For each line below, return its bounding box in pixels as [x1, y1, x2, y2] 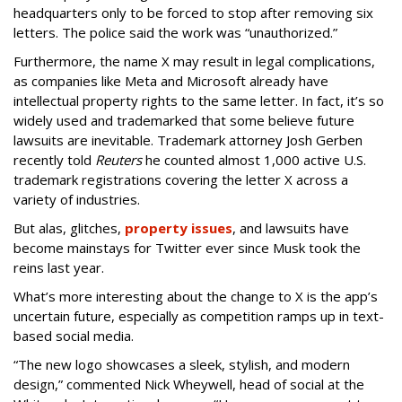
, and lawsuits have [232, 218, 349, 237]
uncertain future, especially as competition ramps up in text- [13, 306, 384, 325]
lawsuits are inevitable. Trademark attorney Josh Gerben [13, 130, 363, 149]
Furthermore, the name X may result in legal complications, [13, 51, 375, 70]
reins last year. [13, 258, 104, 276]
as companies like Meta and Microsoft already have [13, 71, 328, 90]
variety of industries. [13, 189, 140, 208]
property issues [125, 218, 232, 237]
==
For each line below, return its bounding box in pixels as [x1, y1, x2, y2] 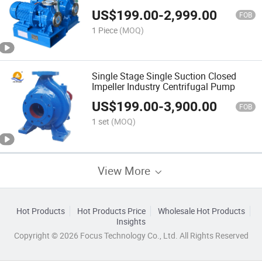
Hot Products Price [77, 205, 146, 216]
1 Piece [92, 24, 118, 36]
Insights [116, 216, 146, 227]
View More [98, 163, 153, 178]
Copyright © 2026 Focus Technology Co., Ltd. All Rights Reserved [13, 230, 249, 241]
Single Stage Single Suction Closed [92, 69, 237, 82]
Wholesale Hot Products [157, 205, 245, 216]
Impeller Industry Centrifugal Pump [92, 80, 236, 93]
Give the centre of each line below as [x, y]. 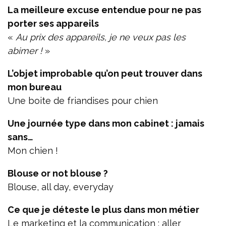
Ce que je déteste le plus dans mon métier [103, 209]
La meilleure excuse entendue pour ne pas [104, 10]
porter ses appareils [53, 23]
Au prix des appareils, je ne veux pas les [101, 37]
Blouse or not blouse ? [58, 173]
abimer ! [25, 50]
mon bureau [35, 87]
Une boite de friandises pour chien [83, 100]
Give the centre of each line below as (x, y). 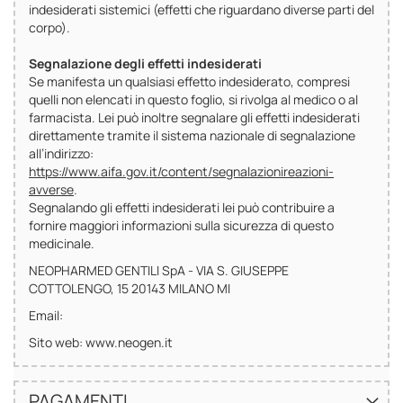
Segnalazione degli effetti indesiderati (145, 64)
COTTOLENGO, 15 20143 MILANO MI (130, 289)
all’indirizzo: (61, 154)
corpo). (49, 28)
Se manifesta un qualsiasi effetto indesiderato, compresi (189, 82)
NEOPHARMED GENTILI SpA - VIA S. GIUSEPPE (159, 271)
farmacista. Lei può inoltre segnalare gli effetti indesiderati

:: WHAT YOU NEED TO DO ::
Print exactly the lines above, between the one holding "lawsuits are inevitable." and the one holding "property issues [125, 218, 232, 237]", inclusive, and nothing besides.

:: SOLUTION TO THIS PROBLEM ::
lawsuits are inevitable. Trademark attorney Josh Gerben [13, 130, 363, 149]
Furthermore, the name X may result in legal complications, [13, 51, 375, 70]
reins last year. [13, 258, 104, 276]
as companies like Meta and Microsoft already have [13, 71, 328, 90]
variety of industries. [13, 189, 140, 208]
property issues [125, 218, 232, 237]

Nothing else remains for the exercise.